▸ **Supplied material**:
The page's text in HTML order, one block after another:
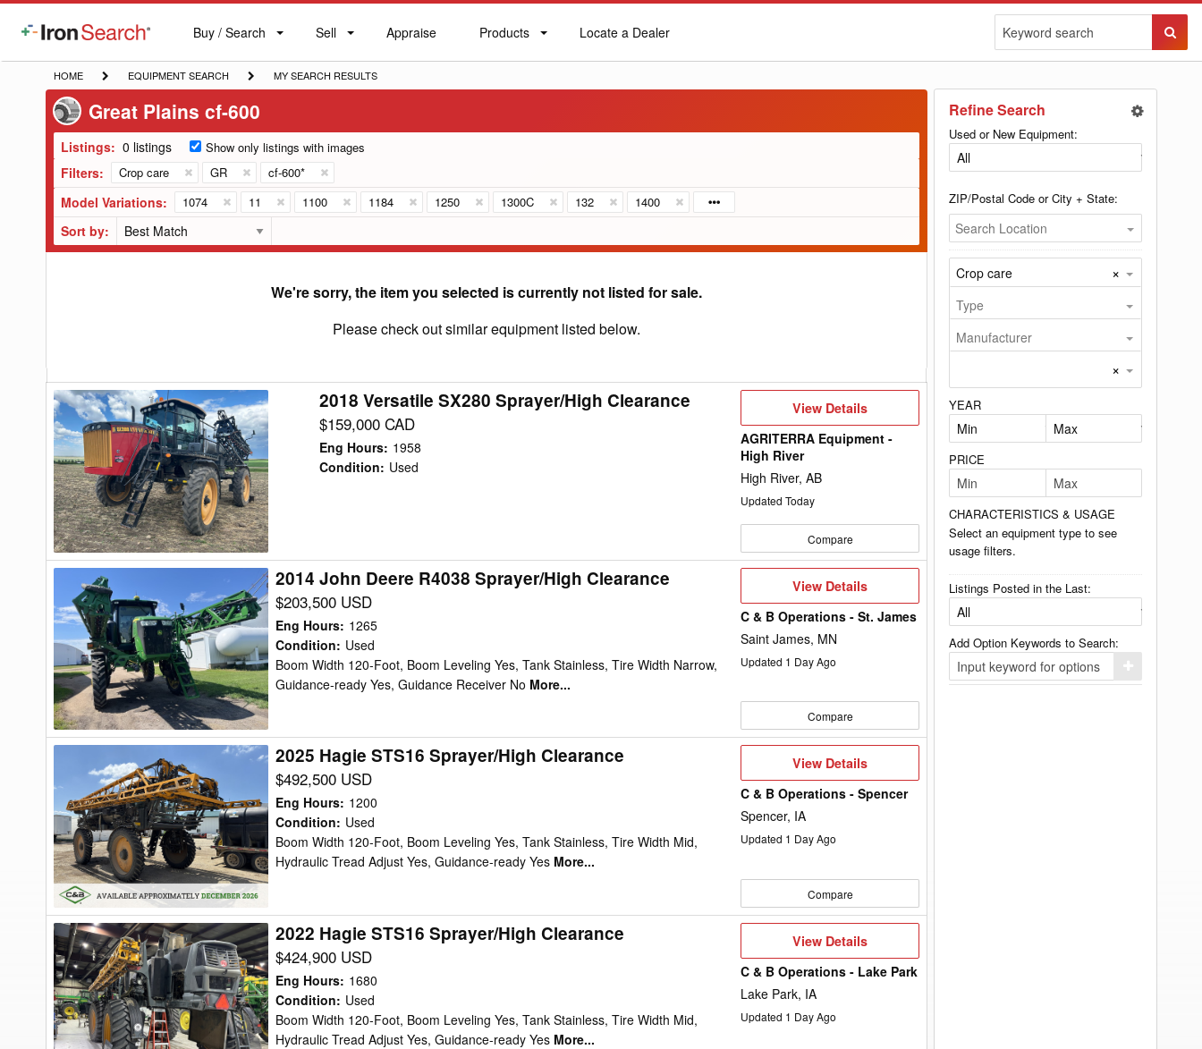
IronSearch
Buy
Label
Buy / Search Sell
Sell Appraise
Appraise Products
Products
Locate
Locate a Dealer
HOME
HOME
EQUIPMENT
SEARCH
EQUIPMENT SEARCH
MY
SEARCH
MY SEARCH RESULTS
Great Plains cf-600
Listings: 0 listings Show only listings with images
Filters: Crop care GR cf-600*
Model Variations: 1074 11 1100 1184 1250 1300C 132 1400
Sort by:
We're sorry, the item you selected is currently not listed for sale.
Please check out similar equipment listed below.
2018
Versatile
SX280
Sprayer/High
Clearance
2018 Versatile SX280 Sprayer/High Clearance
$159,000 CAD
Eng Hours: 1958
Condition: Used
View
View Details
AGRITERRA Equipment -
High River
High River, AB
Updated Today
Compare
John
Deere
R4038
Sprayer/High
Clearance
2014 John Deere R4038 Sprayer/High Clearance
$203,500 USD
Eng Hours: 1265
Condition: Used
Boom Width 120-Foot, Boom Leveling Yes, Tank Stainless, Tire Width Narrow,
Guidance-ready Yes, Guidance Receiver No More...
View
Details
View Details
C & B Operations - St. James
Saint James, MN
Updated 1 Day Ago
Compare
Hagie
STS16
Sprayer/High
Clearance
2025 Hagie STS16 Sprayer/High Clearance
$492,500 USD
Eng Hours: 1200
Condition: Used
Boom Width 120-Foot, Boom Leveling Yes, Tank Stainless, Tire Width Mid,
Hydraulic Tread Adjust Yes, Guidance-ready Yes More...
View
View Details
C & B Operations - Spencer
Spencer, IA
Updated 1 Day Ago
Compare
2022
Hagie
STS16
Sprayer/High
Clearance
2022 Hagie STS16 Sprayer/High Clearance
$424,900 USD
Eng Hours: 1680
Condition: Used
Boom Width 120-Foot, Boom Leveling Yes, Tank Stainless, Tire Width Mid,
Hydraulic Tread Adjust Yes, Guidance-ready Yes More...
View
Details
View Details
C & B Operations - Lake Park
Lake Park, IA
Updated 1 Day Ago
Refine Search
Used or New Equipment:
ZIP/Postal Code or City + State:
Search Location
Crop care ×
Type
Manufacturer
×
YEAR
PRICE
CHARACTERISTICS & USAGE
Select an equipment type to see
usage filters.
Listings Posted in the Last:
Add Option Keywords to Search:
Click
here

▸ **Task description**: Set down every entry exactly as it appears, but skip the pictures.

▸ **Solution to this problem**:
The page's text in HTML order, one block after another:
IronSearch
Buy
Label
Buy / Search Sell
Sell Appraise
Appraise Products
Products
Locate
Locate a Dealer
HOME
HOME
EQUIPMENT
SEARCH
EQUIPMENT SEARCH
MY
SEARCH
MY SEARCH RESULTS
Great Plains cf-600
Listings: 0 listings Show only listings with images
Filters: Crop care GR cf-600*
Model Variations: 1074 11 1100 1184 1250 1300C 132 1400
Sort by:
We're sorry, the item you selected is currently not listed for sale.
Please check out similar equipment listed below.
2018
Versatile
SX280
Sprayer/High
Clearance
2018 Versatile SX280 Sprayer/High Clearance
$159,000 CAD
Eng Hours: 1958
Condition: Used
View
View Details
AGRITERRA Equipment -
High River
High River, AB
Updated Today
Compare
John
Deere
R4038
Sprayer/High
Clearance
2014 John Deere R4038 Sprayer/High Clearance
$203,500 USD
Eng Hours: 1265
Condition: Used
Boom Width 120-Foot, Boom Leveling Yes, Tank Stainless, Tire Width Narrow,
Guidance-ready Yes, Guidance Receiver No More...
View
Details
View Details
C & B Operations - St. James
Saint James, MN
Updated 1 Day Ago
Compare
Hagie
STS16
Sprayer/High
Clearance
2025 Hagie STS16 Sprayer/High Clearance
$492,500 USD
Eng Hours: 1200
Condition: Used
Boom Width 120-Foot, Boom Leveling Yes, Tank Stainless, Tire Width Mid,
Hydraulic Tread Adjust Yes, Guidance-ready Yes More...
View
View Details
C & B Operations - Spencer
Spencer, IA
Updated 1 Day Ago
Compare
2022
Hagie
STS16
Sprayer/High
Clearance
2022 Hagie STS16 Sprayer/High Clearance
$424,900 USD
Eng Hours: 1680
Condition: Used
Boom Width 120-Foot, Boom Leveling Yes, Tank Stainless, Tire Width Mid,
Hydraulic Tread Adjust Yes, Guidance-ready Yes More...
View
Details
View Details
C & B Operations - Lake Park
Lake Park, IA
Updated 1 Day Ago
Refine Search
Used or New Equipment:
ZIP/Postal Code or City + State:
Search Location
Crop care ×
Type
Manufacturer
×
YEAR
PRICE
CHARACTERISTICS & USAGE
Select an equipment type to see
usage filters.
Listings Posted in the Last:
Add Option Keywords to Search:
Click
here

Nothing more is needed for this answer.